Gold price (XAU/USD) remains sidelined as bulls and bears struggle ahead of the key Federal Reserve (Fed) monetary policy announcements. That said, the bullion prices remain pressured around the yearly low, down for the second consecutive day, as traders flirt with the $1,660 heading into Wednesday’s European session.
With Nouriel Roubini’s call for a “long and ugly” inflation drive, as well as the support for the 1.0% Fed rate hike, the market’s hawkish bets for the larger-than-expected rate increase jumped to 18%. The same allowed the US Treasury yield and the US dollar to remain firmer, before portraying the inaction ahead of the key Federal Open Market Committee (FOMC) meeting results.
That said, the US Dollar Index (DXY) renews a two-week top around 110.30 while the benchmark Treasury bond yields retreat from the multi-day high. It’s worth noting that the US 2-year Treasury yields jumped to the highest level in 15 years while the 10-year counterpart also rose to the 11-year top on Tuesday.
Other than the Fed-linked chatters, economic fears from China and Russia also weigh on the XAU/USD prices. A fresh covid-led lockdown in China’s steel hub of Tangshan joins the sour economic forecast from the Asian Development Bank (ADB), as well as the Sino-American tussles over Taiwan and phase one deal, which seems to portray hardships for the dragon nation.
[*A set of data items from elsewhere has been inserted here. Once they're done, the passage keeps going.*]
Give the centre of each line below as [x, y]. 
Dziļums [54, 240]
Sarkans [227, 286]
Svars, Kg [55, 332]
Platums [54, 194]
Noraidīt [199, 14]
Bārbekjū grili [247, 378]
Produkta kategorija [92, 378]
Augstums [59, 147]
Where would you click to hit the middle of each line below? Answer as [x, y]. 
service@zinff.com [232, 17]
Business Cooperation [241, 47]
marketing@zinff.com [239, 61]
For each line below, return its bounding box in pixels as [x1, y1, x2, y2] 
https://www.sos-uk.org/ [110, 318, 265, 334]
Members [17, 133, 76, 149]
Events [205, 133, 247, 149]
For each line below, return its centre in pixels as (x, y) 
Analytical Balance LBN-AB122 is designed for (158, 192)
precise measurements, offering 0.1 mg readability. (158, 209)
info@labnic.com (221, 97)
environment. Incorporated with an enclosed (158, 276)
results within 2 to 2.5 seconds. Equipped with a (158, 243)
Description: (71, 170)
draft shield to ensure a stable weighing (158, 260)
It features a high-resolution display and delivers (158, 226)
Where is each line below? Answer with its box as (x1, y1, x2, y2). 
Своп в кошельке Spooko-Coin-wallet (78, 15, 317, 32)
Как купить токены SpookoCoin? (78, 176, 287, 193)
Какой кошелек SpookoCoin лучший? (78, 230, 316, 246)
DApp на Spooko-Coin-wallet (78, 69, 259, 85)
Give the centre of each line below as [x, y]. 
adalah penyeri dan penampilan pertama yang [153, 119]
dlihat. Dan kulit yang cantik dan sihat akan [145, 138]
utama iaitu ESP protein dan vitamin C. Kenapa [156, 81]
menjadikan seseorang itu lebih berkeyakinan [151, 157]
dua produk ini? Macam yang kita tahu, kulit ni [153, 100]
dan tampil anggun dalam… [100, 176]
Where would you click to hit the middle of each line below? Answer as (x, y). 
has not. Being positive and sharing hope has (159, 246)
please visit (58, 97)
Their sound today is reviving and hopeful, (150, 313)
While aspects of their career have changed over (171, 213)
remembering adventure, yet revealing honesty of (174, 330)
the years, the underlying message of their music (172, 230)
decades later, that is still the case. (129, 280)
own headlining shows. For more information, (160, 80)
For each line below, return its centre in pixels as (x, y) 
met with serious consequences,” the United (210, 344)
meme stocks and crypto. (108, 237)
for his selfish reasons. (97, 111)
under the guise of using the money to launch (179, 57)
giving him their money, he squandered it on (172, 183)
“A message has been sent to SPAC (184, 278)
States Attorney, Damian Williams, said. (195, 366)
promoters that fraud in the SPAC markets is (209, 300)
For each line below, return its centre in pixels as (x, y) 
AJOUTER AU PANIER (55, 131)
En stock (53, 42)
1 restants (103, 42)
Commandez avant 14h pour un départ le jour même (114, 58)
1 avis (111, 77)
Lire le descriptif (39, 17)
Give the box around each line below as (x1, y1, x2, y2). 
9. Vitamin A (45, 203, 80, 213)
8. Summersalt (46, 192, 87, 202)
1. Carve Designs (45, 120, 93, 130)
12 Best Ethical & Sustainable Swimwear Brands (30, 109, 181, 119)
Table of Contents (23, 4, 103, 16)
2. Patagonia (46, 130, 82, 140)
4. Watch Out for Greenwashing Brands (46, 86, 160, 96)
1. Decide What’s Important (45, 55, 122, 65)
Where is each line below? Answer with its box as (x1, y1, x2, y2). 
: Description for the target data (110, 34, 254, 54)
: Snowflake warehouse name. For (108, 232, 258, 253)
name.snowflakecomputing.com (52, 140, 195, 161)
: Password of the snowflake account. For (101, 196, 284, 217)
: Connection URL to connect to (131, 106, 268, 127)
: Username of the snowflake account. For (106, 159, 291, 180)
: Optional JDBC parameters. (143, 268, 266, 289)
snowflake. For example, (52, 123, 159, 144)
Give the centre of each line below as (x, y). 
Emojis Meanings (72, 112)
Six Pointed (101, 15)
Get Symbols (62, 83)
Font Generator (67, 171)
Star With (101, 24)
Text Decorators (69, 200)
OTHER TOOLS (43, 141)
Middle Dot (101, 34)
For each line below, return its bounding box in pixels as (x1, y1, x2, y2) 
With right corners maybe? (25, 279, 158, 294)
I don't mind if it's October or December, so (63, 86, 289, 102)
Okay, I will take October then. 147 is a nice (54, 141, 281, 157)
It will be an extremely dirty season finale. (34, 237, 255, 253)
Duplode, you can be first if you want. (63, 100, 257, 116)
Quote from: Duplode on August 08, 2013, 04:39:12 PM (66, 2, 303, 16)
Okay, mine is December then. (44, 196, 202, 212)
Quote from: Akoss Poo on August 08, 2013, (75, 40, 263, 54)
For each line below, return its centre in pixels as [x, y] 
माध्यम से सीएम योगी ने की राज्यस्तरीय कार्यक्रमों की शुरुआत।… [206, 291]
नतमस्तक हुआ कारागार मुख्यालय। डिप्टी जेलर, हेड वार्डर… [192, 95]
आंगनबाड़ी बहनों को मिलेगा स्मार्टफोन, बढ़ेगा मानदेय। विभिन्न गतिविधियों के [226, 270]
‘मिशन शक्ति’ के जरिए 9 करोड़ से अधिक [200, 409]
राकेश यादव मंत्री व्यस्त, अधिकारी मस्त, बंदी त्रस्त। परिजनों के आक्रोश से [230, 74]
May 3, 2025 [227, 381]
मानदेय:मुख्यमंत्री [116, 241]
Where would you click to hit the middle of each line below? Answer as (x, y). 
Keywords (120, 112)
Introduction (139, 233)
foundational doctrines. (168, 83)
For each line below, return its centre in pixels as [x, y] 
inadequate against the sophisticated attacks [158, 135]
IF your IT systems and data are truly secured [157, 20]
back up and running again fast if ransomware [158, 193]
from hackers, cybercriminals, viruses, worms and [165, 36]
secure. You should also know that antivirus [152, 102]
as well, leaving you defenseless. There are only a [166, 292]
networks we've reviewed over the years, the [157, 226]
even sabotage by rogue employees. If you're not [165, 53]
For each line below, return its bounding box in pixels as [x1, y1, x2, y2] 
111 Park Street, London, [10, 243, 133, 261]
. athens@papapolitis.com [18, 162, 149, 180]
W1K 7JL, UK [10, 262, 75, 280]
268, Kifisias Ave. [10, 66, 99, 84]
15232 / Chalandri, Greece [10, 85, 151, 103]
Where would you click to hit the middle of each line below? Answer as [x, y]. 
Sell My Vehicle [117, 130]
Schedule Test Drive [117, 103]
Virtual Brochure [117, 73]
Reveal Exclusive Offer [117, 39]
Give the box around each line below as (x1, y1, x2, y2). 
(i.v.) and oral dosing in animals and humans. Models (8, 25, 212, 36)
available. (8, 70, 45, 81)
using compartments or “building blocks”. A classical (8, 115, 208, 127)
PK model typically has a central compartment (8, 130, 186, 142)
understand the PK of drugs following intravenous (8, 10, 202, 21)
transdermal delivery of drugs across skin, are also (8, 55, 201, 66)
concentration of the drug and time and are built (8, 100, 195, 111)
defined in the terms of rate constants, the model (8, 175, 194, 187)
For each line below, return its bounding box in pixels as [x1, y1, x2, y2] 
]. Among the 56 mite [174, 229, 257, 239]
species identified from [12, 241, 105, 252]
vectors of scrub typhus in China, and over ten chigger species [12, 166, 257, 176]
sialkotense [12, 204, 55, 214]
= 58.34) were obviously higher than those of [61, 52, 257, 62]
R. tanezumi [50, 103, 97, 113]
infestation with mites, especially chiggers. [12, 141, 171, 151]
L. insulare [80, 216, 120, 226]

Elsewhere, Russia’s plans for occupied regions and the Western agitations for the same also weigh on the XAU/USD prices. “Moscow-installed leaders in occupied areas of four Ukrainian regions plan to hold referendums on joining Russia in coming days, a challenge to the West that could sharply escalate the war and which drew condemnation from Ukraine and its allies,” said Reuters. On the same line are the headlines suggesting US Senators’ demand for secondary sanctions on Russian oil also appears to challenge the market’s risk appetite.
Amid these plays, the S&P 500 Futures remain pressured near the two-month low marked the previous day while stocks in the Asia-Pacific see the red.
Moving on, XAU/USD moves will depend upon how well the Fed manages to please traders as it will unveil the measures to tame inflation and ensure less economic damage at the same line.
Gold price portrays the market’s bearish bias inside a downward-sloping trend channel since early August. Also keeping the XAU/USD sellers hopeful is the metal’s latest U-turn from the 21-EMA amid impending bear cross on the MACD.
It should, however, be noted that the RSI could enter the oversold territory and might test the metal sellers during the quote’s further downside targeting the stated channel’s bottom, around $1,645.
Alternatively, an upside break of the 21-EMA surrounding $1,672 is an open invitation to the gold buyers as the bearish channel’s top and the 200-EMA could test the advances around $1,713 and $1,720 respectively.